──────── Data to examine
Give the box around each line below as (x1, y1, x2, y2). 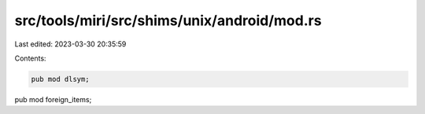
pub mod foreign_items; (14, 94, 92, 104)
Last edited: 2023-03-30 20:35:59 (14, 39, 127, 49)
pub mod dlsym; (31, 75, 90, 83)
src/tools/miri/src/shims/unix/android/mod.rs (14, 12, 322, 29)
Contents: (14, 53, 46, 63)
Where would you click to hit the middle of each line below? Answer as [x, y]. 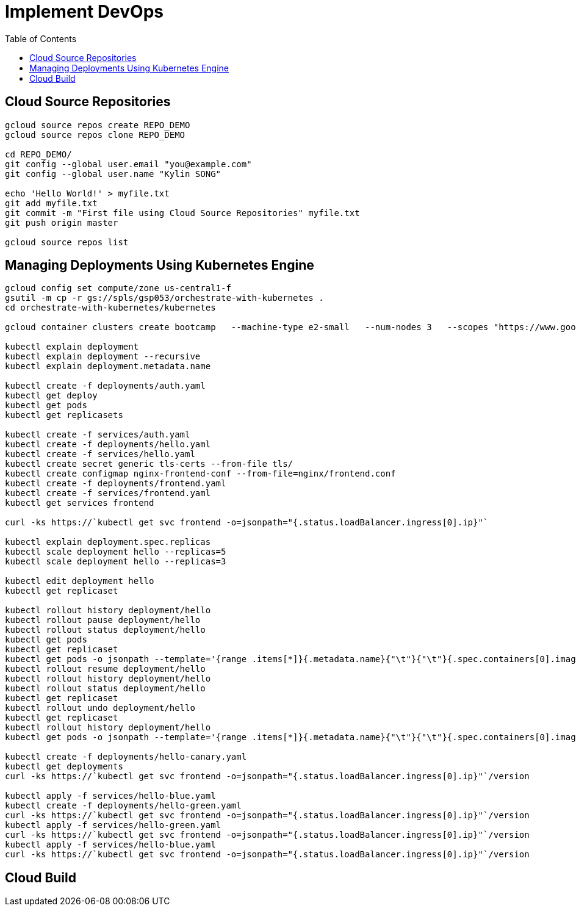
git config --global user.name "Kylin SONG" [113, 174]
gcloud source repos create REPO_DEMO [98, 125]
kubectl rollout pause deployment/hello [103, 620]
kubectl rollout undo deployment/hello [100, 708]
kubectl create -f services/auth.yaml [98, 435]
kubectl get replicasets [64, 415]
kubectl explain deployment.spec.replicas [108, 542]
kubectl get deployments [64, 767]
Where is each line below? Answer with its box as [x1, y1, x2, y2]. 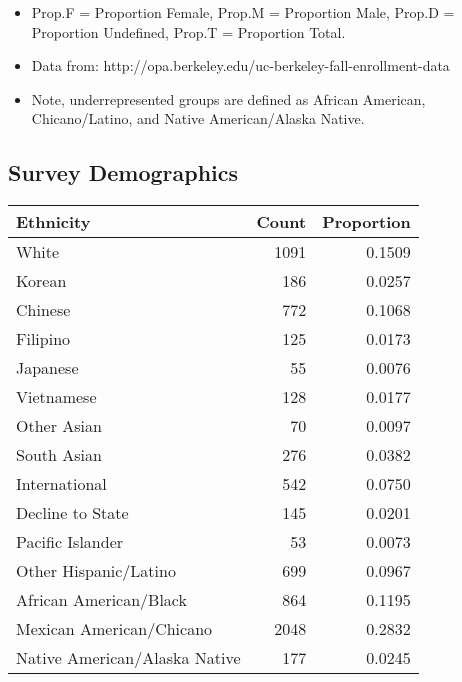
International [16, 472, 107, 496]
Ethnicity [16, 210, 91, 234]
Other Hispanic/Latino [16, 559, 176, 583]
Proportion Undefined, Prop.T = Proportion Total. [31, 21, 346, 42]
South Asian [16, 443, 102, 467]
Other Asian [16, 414, 102, 438]
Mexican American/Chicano [16, 617, 213, 641]
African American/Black [16, 588, 187, 612]
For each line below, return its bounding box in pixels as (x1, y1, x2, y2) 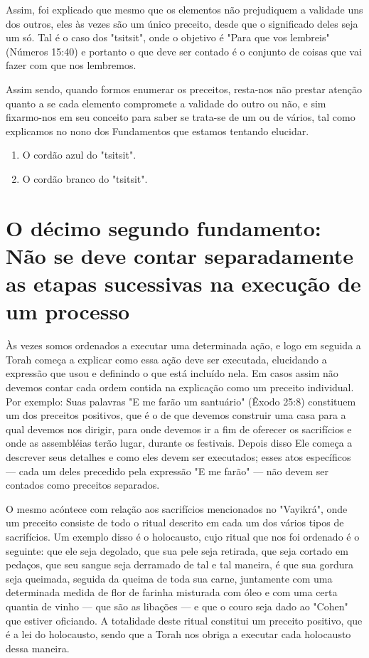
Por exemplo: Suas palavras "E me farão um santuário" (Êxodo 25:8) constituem (6, 393, 356, 408)
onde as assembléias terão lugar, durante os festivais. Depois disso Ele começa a (6, 435, 353, 450)
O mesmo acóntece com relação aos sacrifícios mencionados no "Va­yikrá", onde (6, 501, 348, 516)
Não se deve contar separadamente (6, 240, 353, 270)
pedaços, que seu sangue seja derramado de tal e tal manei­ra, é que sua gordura (6, 557, 353, 572)
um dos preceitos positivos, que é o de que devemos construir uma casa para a (6, 408, 346, 423)
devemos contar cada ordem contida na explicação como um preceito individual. (6, 380, 354, 394)
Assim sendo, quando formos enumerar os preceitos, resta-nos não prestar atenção (6, 81, 363, 96)
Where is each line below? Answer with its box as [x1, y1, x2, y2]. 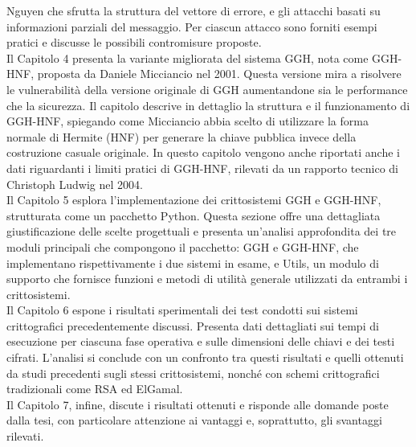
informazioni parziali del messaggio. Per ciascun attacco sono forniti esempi [6, 18, 377, 35]
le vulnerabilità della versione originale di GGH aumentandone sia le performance [6, 80, 408, 97]
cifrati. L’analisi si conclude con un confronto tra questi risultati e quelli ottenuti [6, 349, 404, 366]
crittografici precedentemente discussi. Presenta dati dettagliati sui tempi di [6, 317, 379, 334]
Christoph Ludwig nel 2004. [6, 175, 143, 192]
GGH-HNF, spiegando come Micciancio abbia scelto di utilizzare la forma [6, 113, 369, 129]
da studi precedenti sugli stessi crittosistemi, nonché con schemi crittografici [6, 364, 380, 381]
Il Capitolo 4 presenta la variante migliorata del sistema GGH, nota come [6, 49, 369, 66]
────────────────
Output every line of the records exactly, excluding all pictures.

Give the box around each line below as (x1, y1, x2, y2). 
pub mod foreign_items; (14, 94, 92, 104)
Last edited: 2023-03-30 20:35:59 (14, 39, 127, 49)
pub mod dlsym; (31, 75, 90, 83)
src/tools/miri/src/shims/unix/android/mod.rs (14, 12, 322, 29)
Contents: (14, 53, 46, 63)
Where would you click to hit the middle of each line below? Answer as [x, y]. 
git config --global user.name "Kylin SONG" [113, 174]
gcloud source repos create REPO_DEMO [98, 125]
kubectl rollout pause deployment/hello [103, 620]
kubectl rollout undo deployment/hello [100, 708]
kubectl create -f services/auth.yaml [98, 435]
kubectl get replicasets [64, 415]
kubectl explain deployment.spec.replicas [108, 542]
kubectl get deployments [64, 767]
Where is each line below? Answer with its box as [x1, y1, x2, y2]. 
International [16, 472, 107, 496]
Ethnicity [16, 210, 91, 234]
Other Hispanic/Latino [16, 559, 176, 583]
Proportion Undefined, Prop.T = Proportion Total. [31, 21, 346, 42]
South Asian [16, 443, 102, 467]
Other Asian [16, 414, 102, 438]
Mexican American/Chicano [16, 617, 213, 641]
African American/Black [16, 588, 187, 612]
For each line below, return its bounding box in pixels as (x1, y1, x2, y2) 
Por exemplo: Suas palavras "E me farão um santuário" (Êxodo 25:8) constituem (6, 393, 356, 408)
onde as assembléias terão lugar, durante os festivais. Depois disso Ele começa a (6, 435, 353, 450)
O mesmo acóntece com relação aos sacrifícios mencionados no "Va­yikrá", onde (6, 501, 348, 516)
Não se deve contar separadamente (6, 240, 353, 270)
pedaços, que seu sangue seja derramado de tal e tal manei­ra, é que sua gordura (6, 557, 353, 572)
um dos preceitos positivos, que é o de que devemos construir uma casa para a (6, 408, 346, 423)
devemos contar cada ordem contida na explicação como um preceito individual. (6, 380, 354, 394)
Assim sendo, quando formos enumerar os preceitos, resta-nos não prestar atenção (6, 81, 363, 96)
Where is each line below? Answer with its box as [x1, y1, x2, y2]. 
informazioni parziali del messaggio. Per ciascun attacco sono forniti esempi [6, 18, 377, 35]
le vulnerabilità della versione originale di GGH aumentandone sia le performance [6, 80, 408, 97]
cifrati. L’analisi si conclude con un confronto tra questi risultati e quelli ottenuti [6, 349, 404, 366]
crittografici precedentemente discussi. Presenta dati dettagliati sui tempi di [6, 317, 379, 334]
Christoph Ludwig nel 2004. [6, 175, 143, 192]
GGH-HNF, spiegando come Micciancio abbia scelto di utilizzare la forma [6, 113, 369, 129]
da studi precedenti sugli stessi crittosistemi, nonché con schemi crittografici [6, 364, 380, 381]
Il Capitolo 4 presenta la variante migliorata del sistema GGH, nota come [6, 49, 369, 66]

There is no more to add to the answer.